Extensive experiments were conducted across four LLMs (UL2-20B, GPT-3 175B, LaMDA-137B, PaLM-540B) on various arithmetic (GSM8K, SVAMP, AQuA), commonsense (StrategyQA, ARC-c), and symbolic reasoning benchmarks.
Key Findings:
- Self-consistency significantly outperforms standard CoT prompting with greedy decoding across all tested models and benchmarks. For example, it achieved absolute accuracy gains of +17.9% on GSM8K, +11.0% on SVAMP, and +12.2% on AQuA with PaLM-540B or GPT-3 (code-davinci-002).
- The performance gains generally increase with the scale of the LLM.
- Sampling more diverse paths (e.g., up to 40) consistently improves accuracy, although diminishing returns are observed.
- Self-consistency is robust to different sampling strategies (temperature, top-k, nucleus) and parameters.
- It outperforms alternative approaches like sample-and-rank, beam search decoding, and prompt ensembling techniques (e.g., permuting prompt examples).
- It can improve performance even on tasks where standard CoT prompting might hurt accuracy compared to direct prompting.
- The degree of consistency (percentage of paths agreeing on the final answer) correlates with accuracy, potentially offering an uncertainty measure.

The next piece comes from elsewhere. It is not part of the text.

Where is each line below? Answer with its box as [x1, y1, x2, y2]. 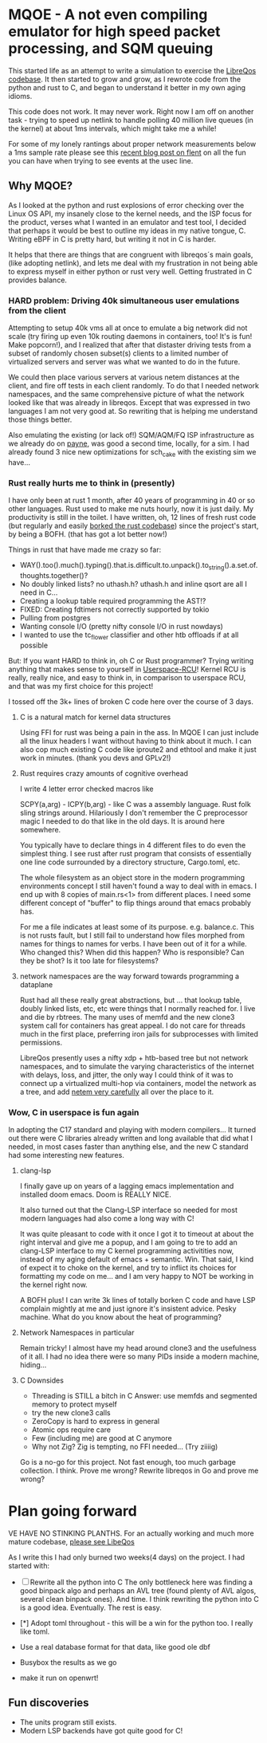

- It shows robustness even when prompts contain imperfect reasoning steps or use non-natural language (e.g., equations) as intermediate steps.
Implementation Considerations:
- Computational Cost: The primary drawback is the increased computational cost due to generating multiple reasoning paths. However, significant gains can often be achieved with a smaller number of paths (e.g., 5-10).
- Answer Parsing: A reliable parser is needed to extract the final answer from the generated text, tailored to the specific prompt format and task.
- Sampling Parameters: Appropriate sampling parameters (temperature, top-k) need to be chosen to encourage diversity without generating nonsensical paths. The paper suggests values like T=0.5-0.7 and k=40.
In conclusion, self-consistency provides a practical and robust method to significantly improve the reasoning performance of LLMs by sampling diverse reasoning paths and selecting the most frequent answer, requiring only minor changes to the decoding process compared to standard CoT prompting.